The RS design involves random selection of subjects for measurement of X, which may be stratified on treatment and outcome; this can be illustrated with two copies of Fig. 2b, one for each treatment group. Let nty denote the total number of subjects available in the (T = t, Y = y) stratum, and let mty denote the number of subjects to be selected for measurement of X in the same stratum. Conventional wisdom suggests that the mty ’s should be made comparable to each other, which may require over-sampling subjects in small strata. The RS design permits direct estimation of the prevalence of marker-positives in each treatment-outcome stratum, formally defined as the conditional probabilities qty = P(X = 1| T = t, Y = y), t, y = 0, 1. Specifically, each qty is estimated by the proportion of marker-positives among the mty subjects in the (T = t, Y = y) stratum who are selected for biomarker measurement. For the logit link, these estimates suffice for estimating βTX. For other link functions, Bayes’ theorem can be used to combine these estimates of qty ’s with the fully observed treatment and outcome data to estimate all ptx ’s and hence βTX.

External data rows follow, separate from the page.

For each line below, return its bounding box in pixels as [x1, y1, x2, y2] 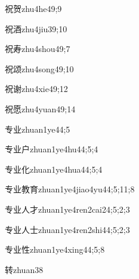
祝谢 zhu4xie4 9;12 [5, 82, 68, 95]
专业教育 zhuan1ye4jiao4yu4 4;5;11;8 [5, 183, 135, 195]
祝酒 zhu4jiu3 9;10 [5, 22, 67, 35]
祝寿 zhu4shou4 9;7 [5, 42, 70, 55]
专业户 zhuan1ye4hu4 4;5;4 [5, 143, 98, 155]
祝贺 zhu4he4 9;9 [5, 2, 62, 14]
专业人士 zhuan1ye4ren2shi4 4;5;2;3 [5, 223, 130, 235]
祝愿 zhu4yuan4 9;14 [5, 102, 76, 115]
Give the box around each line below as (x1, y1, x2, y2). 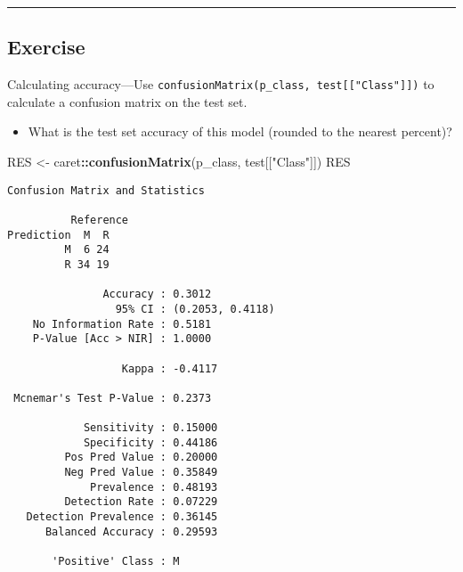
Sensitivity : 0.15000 (83, 421, 218, 435)
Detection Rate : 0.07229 (64, 495, 218, 509)
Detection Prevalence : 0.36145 (26, 511, 218, 524)
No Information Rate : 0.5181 (32, 317, 212, 331)
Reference (70, 213, 129, 226)
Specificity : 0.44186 (83, 436, 218, 449)
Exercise (7, 33, 85, 61)
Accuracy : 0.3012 (102, 288, 212, 301)
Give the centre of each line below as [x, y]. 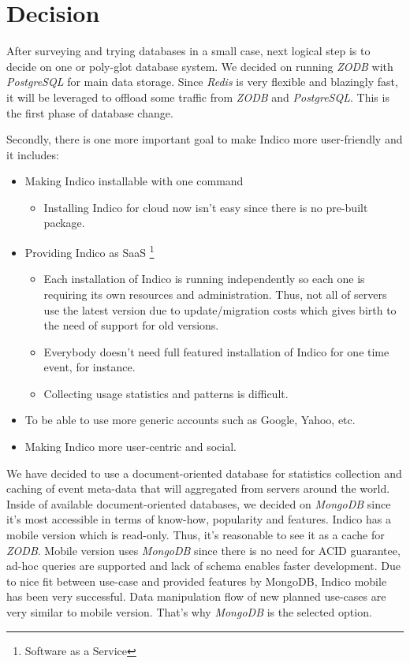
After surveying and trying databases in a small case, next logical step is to [188, 51]
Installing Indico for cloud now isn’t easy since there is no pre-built [206, 207]
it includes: [33, 154]
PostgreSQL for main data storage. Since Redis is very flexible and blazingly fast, [202, 82]
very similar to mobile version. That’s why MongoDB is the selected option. [189, 612]
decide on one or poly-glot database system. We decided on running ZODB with [200, 66]
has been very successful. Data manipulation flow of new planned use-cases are [196, 596]
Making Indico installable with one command [134, 181]
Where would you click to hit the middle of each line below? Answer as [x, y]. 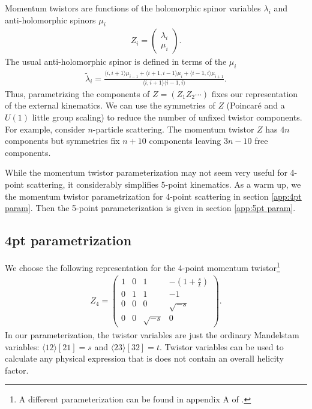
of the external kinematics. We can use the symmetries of [110, 105]
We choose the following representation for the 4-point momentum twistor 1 [142, 266]
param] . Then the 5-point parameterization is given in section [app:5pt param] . [150, 208]
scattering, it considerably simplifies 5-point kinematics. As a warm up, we [164, 184]
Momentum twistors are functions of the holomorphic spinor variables [133, 8]
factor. [17, 370]
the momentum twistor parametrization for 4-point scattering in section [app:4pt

A GT design in this context is essentially a stratified (by treatment and outcome) pooling design and can be thought of as two copies of Fig. 2c, one for each treatment group. Compared with an RS design with the same number of assays (mty) in each treatment-outcome stratum, a GT design with pool size 2 allows twice as many subjects to be assayed (though not on an individual basis) in an attempt to produce more information. In general, a GT design may prescribe pooling in some or all treatment-outcome strata, and the pool size may or may not vary across strata. The RS design can be seen as a special type of GT design in which the pool size is equal to 1 in each stratum. In each treatment-outcome stratum of a general GT design, the marker prevalence qty can be estimated with pooled assay data using a maximum likelihood approach [20]. These estimates can be used in the same manner as in the RS design to estimate βTX for any link function.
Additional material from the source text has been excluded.